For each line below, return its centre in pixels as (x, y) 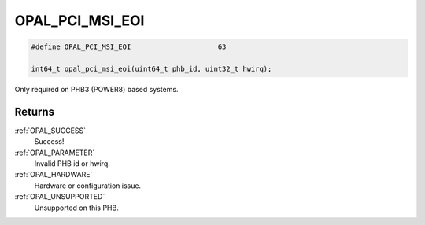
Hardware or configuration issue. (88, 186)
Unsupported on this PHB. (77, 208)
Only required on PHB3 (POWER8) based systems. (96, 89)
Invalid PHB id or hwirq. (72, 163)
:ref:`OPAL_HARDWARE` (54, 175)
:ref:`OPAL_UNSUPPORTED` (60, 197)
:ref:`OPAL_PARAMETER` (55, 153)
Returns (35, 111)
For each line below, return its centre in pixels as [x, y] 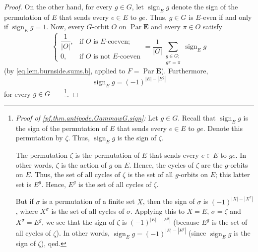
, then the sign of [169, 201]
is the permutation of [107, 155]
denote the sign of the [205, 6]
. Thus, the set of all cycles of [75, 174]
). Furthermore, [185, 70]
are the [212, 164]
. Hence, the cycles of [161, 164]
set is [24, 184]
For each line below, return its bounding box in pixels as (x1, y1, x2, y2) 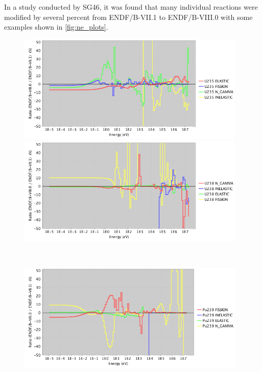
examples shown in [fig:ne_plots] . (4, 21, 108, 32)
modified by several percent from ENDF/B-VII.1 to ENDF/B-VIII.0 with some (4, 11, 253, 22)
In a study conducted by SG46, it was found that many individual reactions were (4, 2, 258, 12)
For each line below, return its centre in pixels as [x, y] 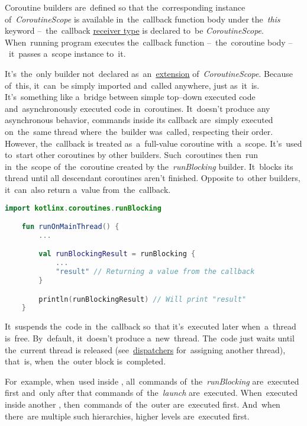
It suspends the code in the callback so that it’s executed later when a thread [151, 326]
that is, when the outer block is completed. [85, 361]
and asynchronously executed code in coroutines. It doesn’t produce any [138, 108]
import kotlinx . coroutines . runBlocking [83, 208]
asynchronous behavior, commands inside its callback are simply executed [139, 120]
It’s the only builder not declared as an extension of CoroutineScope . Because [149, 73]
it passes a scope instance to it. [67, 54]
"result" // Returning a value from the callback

********

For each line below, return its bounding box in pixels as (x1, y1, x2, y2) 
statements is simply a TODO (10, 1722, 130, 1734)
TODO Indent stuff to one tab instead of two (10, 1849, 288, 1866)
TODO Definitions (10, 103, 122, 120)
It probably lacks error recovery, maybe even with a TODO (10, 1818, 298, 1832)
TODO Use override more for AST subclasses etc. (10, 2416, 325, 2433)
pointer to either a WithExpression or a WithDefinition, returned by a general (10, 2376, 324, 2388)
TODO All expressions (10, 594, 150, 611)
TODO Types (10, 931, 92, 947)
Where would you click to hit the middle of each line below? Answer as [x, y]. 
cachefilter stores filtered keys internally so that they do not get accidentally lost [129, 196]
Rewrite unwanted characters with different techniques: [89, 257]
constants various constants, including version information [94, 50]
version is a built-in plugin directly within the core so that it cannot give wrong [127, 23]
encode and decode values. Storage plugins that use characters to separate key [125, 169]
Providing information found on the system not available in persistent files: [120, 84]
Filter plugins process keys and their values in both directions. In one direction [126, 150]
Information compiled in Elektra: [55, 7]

********

Using the records above, restate word for word the lines from the one with "import kotlinx ." through the one with "from the callback", both included.

import kotlinx . coroutines . runBlocking [83, 208]
asynchronous behavior, commands inside its callback are simply executed [139, 120]
It’s the only builder not declared as an extension of CoroutineScope . Because [149, 73]
it passes a scope instance to it. [67, 54]
"result" // Returning a value from the callback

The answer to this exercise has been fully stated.